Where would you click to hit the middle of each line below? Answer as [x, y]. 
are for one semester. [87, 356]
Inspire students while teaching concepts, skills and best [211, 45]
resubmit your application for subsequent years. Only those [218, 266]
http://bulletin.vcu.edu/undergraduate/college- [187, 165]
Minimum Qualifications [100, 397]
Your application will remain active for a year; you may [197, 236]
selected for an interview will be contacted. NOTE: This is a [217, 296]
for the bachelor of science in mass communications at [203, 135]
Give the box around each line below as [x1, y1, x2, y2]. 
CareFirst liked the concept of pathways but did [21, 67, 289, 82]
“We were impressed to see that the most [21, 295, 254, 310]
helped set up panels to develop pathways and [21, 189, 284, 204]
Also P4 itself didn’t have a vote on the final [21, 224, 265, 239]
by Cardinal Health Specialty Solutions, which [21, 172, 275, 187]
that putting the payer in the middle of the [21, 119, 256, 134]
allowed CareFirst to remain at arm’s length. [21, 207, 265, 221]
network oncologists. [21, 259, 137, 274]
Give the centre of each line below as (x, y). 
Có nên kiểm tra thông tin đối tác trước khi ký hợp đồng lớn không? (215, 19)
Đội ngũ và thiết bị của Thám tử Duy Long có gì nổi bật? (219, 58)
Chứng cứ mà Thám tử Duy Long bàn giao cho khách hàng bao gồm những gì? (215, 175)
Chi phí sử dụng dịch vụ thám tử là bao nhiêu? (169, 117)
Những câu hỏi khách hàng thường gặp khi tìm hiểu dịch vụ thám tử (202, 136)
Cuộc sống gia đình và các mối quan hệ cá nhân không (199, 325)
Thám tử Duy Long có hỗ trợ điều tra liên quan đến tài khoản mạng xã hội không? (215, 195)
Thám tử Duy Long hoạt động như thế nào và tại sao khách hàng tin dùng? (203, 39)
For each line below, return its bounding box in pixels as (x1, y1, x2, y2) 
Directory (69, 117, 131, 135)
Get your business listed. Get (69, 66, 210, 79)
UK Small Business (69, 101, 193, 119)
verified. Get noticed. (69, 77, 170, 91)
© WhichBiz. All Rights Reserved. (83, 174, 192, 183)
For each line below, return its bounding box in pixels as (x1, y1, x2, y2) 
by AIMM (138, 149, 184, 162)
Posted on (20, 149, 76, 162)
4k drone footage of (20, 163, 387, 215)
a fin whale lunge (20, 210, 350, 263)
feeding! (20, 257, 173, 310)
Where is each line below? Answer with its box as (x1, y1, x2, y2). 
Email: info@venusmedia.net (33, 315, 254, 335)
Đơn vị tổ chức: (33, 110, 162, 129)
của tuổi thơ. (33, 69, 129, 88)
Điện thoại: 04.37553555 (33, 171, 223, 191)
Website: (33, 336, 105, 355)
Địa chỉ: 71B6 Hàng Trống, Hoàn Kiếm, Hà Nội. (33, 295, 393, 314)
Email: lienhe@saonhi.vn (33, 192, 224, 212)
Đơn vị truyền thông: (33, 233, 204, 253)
...
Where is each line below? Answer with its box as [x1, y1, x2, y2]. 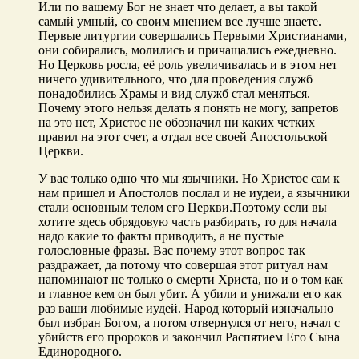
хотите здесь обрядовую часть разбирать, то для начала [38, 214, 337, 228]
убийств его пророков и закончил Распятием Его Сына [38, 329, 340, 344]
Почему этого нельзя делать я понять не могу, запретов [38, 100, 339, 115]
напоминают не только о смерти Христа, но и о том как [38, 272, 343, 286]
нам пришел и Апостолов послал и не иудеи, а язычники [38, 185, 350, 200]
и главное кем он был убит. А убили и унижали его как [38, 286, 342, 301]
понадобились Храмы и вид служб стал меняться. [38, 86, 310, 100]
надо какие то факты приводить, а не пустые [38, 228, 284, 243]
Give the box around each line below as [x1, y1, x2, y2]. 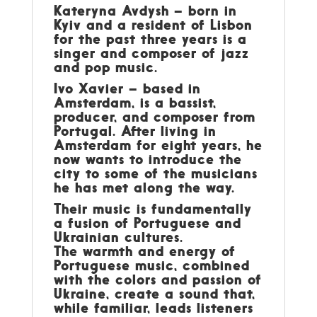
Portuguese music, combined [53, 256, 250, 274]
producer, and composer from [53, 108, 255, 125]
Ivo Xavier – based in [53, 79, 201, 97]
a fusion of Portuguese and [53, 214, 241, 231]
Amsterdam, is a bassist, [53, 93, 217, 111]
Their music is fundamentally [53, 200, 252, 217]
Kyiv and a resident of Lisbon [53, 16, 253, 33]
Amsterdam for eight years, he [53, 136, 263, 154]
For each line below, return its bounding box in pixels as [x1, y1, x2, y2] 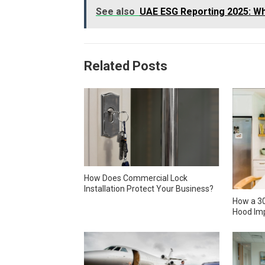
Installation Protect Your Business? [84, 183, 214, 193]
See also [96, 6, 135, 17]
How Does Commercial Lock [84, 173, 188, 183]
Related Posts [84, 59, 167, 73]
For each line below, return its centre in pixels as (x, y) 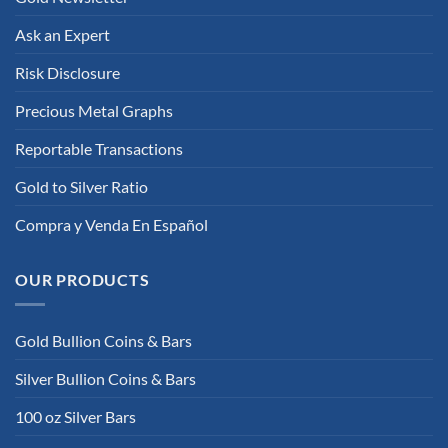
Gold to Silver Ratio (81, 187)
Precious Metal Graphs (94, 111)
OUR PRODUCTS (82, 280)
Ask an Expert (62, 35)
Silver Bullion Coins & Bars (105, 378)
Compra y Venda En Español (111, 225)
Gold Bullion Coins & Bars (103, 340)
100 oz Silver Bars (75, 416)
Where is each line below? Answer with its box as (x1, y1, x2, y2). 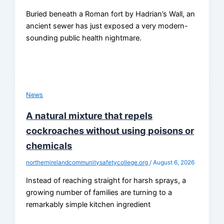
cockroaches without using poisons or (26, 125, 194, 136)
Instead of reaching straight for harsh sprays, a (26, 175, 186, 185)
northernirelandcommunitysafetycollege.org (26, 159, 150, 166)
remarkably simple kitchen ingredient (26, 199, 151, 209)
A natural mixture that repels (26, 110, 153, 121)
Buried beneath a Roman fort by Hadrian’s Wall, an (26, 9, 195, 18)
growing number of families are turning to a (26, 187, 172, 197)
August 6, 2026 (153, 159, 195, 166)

▸ **INSTRUCTIONS FOR THE TASK**: With the pictures left out, write out exactly the lines above from the one containing "Gold to Silver Ratio (81, 187)" through the one containing "cockroaches without using".

▸ **YOUR SOLUTION**:
Gold to Silver Ratio (81, 187)
Precious Metal Graphs (94, 111)
OUR PRODUCTS (82, 280)
Ask an Expert (62, 35)
Silver Bullion Coins & Bars (105, 378)
Compra y Venda En Español (111, 225)
Gold Bullion Coins & Bars (103, 340)
100 oz Silver Bars (75, 416)
Where is each line below? Answer with its box as (x1, y1, x2, y2). 
cockroaches without using poisons or (26, 125, 194, 136)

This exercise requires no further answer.